Mary Clark knew that archeology was her husband’s one passion, even greater than his passion for her. The one thing she never understood was his obsession with trying to interest her in his quest to prove that the history of mankind was somehow wrong. She had been to the plains of Nazca, the Sahara desert, Machu Pichu, Anasazi ruins in the southwest and even Stonehenge; all these places were pitched to her as exotic vacations but in the end Peter spent most of the time poking through ruins and dusting off ancient bones and artifacts hoping to prove that ancient humans were somehow more advanced than previously believed and that they communed with advanced beings who shaped humanity for their own unknowable ends. Each time she nodded, made non-committal sounds at his suppositions and filled her quota of spousal duty before wandering off to either sightsee or otherwise entertain herself until he ran out of vacation or admitted defeat. She loved him without question but was unable to love his obsession.
Peter looked up at her, unfocused and clearly struggling to remember that she had been there all along.
“Hmmm, I’m sorry dear,” Peter said. “What did you say?”
“Here,” she said with barely controlled scorn. “This dusty town in the middle of nowhere Mexico.”
“We’re not nowhere, its name is Queholac. We’re right down the road from Puebla. Remember I told you about that? It’s famous for molé and Cinco de Mayo.”
Mary rolled her eyes.
“I’m not seeing a lot of molé around here, just dust and ancient Mexican peasants.”
“Well,” he actually managed to look chagrinned. “There’s this cave I wanted to visit. It made the rounds in the archeological journals for its strange artifacts.”
“Ah-hah, now the truth is out. This is another alien expedition isn’t it?”
“Some say aliens, I think it’s an offshoot branch of humanity. There were tablets with large headed figures found in a chamber as well as fragments of skulls indicative of elongated craniums. It could be a simple example of cranial shaping but some of the early DNA results show mitochondrial aberrations unlike anything in any human or primate—”
Peter stammered to silence as he realized he was lecturing a hostile audience. He felt heat rise in his cheeks.

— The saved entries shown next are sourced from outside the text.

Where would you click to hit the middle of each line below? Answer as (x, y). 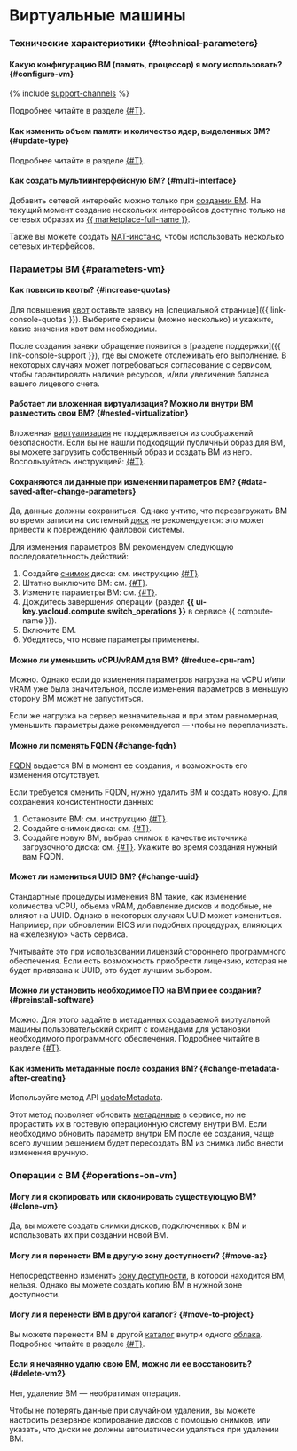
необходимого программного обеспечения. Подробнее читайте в (134, 1039)
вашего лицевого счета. (55, 384)
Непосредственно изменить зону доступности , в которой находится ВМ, (148, 1275)
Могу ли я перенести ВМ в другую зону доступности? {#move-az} (138, 1255)
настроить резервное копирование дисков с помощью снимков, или (140, 1420)
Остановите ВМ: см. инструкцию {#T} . (95, 819)
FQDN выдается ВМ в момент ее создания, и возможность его (129, 765)
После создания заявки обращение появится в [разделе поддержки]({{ (145, 345)
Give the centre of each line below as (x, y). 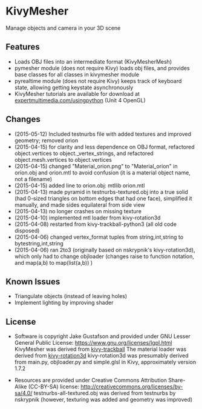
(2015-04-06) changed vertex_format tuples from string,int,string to (99, 237)
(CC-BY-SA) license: (54, 387)
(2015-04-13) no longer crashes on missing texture (78, 211)
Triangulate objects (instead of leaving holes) (71, 296)
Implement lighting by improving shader (64, 303)
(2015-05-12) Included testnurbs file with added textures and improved (103, 134)
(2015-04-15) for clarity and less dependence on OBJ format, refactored (104, 147)
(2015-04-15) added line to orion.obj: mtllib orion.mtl (80, 185)
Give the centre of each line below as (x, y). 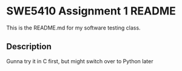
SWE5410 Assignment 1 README (91, 11)
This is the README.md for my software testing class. (73, 28)
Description (29, 47)
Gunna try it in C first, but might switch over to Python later (80, 61)
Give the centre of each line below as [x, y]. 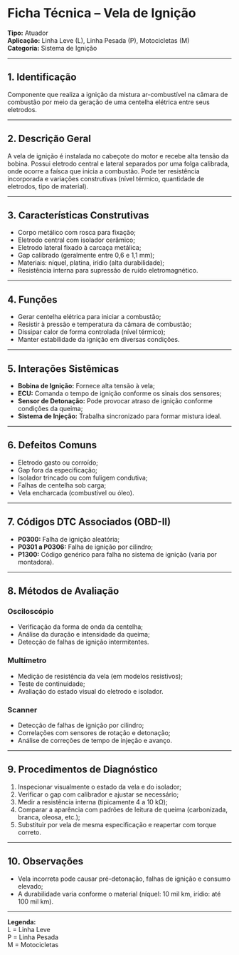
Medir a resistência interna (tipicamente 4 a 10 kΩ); [93, 802]
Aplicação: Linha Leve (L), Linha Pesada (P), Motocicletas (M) [99, 40]
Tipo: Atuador [28, 33]
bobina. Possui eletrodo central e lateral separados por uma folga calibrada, [118, 163]
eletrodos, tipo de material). [48, 186]
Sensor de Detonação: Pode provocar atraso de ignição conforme [115, 401]
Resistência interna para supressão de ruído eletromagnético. [108, 271]
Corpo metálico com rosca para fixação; [77, 233]
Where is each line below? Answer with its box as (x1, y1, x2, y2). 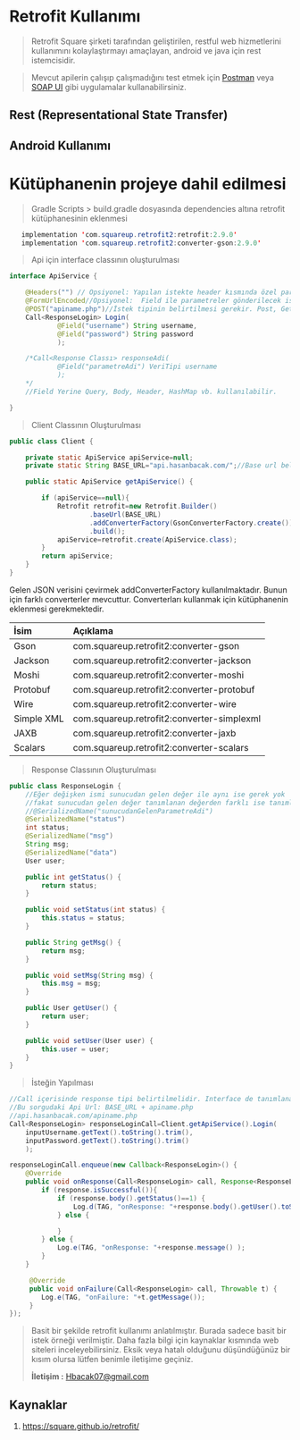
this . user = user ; (41, 1044, 110, 1054)
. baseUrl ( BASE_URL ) (88, 509, 162, 519)
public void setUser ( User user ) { (25, 1036, 154, 1045)
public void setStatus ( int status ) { (25, 905, 166, 914)
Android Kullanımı (9, 138, 112, 153)
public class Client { (9, 436, 94, 446)
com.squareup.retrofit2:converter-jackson (72, 654, 252, 667)
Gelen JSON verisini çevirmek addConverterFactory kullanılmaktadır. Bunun (9, 584, 287, 595)
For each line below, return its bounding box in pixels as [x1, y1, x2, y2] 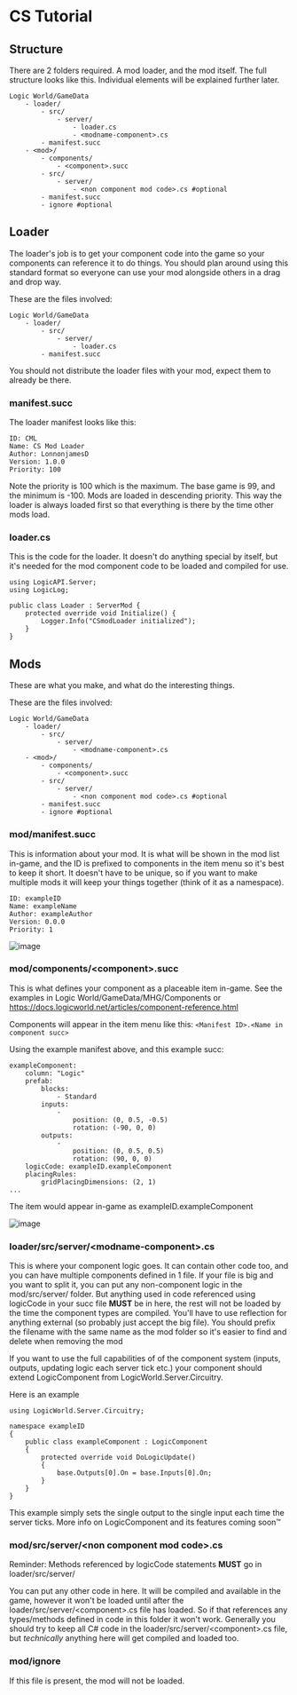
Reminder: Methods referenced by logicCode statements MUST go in [9, 1559, 262, 1570]
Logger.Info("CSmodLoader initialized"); [41, 617, 197, 626]
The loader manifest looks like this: [9, 417, 137, 428]
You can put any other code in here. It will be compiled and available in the [9, 1586, 281, 1596]
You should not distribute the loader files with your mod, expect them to [9, 365, 271, 376]
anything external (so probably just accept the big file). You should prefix [9, 1317, 277, 1328]
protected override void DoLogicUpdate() [41, 1453, 197, 1462]
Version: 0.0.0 [9, 917, 66, 926]
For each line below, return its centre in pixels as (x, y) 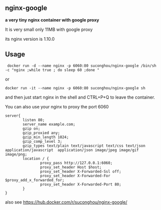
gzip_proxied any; (41, 133)
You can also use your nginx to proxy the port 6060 (57, 106)
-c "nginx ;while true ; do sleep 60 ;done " (52, 70)
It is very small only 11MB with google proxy (49, 29)
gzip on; (32, 129)
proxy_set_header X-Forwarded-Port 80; (80, 184)
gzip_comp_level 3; (43, 141)
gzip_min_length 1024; (46, 137)
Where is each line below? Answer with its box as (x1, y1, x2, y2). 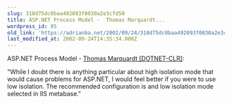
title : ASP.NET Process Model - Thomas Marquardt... (7, 16, 166, 23)
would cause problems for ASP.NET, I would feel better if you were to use (7, 75, 216, 83)
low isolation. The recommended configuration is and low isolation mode (7, 82, 214, 91)
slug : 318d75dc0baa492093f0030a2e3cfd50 (7, 10, 126, 17)
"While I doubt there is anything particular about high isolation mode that (7, 68, 214, 76)
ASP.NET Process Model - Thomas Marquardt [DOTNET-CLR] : (7, 54, 184, 62)
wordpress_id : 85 (7, 23, 57, 30)
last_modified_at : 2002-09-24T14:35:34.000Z (7, 36, 137, 43)
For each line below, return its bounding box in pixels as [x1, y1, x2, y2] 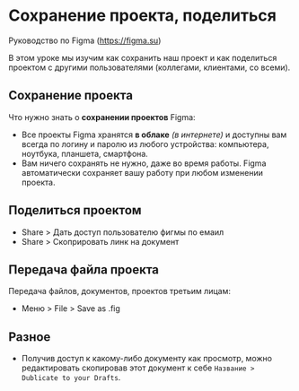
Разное [8, 329, 51, 344]
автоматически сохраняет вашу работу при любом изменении [21, 167, 264, 178]
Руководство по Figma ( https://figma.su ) [8, 35, 162, 46]
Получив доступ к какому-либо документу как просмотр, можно [21, 353, 273, 364]
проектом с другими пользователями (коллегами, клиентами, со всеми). [8, 62, 291, 73]
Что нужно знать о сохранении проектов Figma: [8, 111, 196, 122]
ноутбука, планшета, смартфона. [21, 148, 149, 159]
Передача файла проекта [8, 262, 159, 277]
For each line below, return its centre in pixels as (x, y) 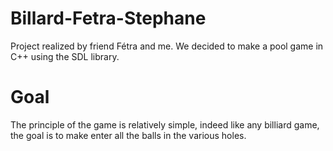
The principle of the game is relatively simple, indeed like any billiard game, (165, 124)
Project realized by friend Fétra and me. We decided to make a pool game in (167, 46)
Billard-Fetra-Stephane (108, 18)
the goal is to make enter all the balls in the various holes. (128, 135)
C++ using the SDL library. (65, 56)
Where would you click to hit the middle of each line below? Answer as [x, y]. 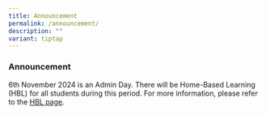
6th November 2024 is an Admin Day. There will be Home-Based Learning [132, 84]
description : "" [36, 31]
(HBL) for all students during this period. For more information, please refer [133, 93]
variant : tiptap [36, 38]
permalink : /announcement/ [54, 23]
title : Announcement [43, 16]
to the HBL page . [36, 101]
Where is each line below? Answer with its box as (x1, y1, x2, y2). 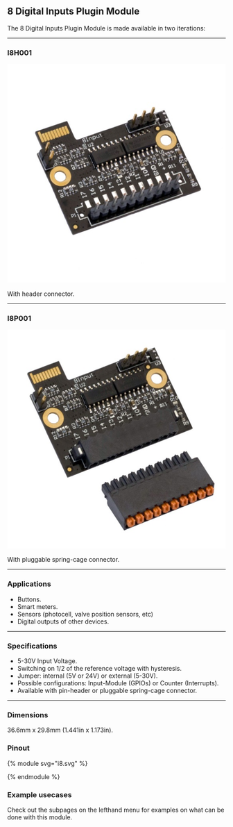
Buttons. (17, 595, 42, 603)
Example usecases (7, 790, 72, 799)
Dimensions (7, 710, 49, 719)
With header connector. (7, 290, 75, 298)
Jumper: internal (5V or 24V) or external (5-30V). (17, 671, 158, 680)
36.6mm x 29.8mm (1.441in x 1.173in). (7, 726, 113, 735)
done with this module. (7, 812, 73, 821)
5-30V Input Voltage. (17, 657, 78, 665)

“Yes, it’s another of my wild expeditions dear.”
Mary smiled and gave him a quick kiss on the forehead.
“It’s fine dear; I just love making you squirm. You know, you’re cute when you get flustered. I want you to indulge your passion but you have to promise me that we’ll get to Puebla or how about Veracruz? I always wanted to go there.”
It was Peter’s turn to smile. “I promise Mary. I want to show you the cave. Will you come?”
A rented jeep bounced them into the mountains east of the tiny village. They both wore bandanas to keep the ever present dust from their lungs. The terrain was rugged and desolate, it made Mary think of the spine of some gargantuan creature pushing up through desiccated soil. She couldn’t imagine why any rational human being would want to live in such a place.
The jeep climbed up a thousand feet of elevation and the barely padded seat pounded a reminder of each rock and crack in the trail into Mary’s body. The jeep shuddered to a halt in front of a black gash in the stone face of the mountain. Mary groaned with relief as she levered herself from the torture chamber of the jeep’s seat.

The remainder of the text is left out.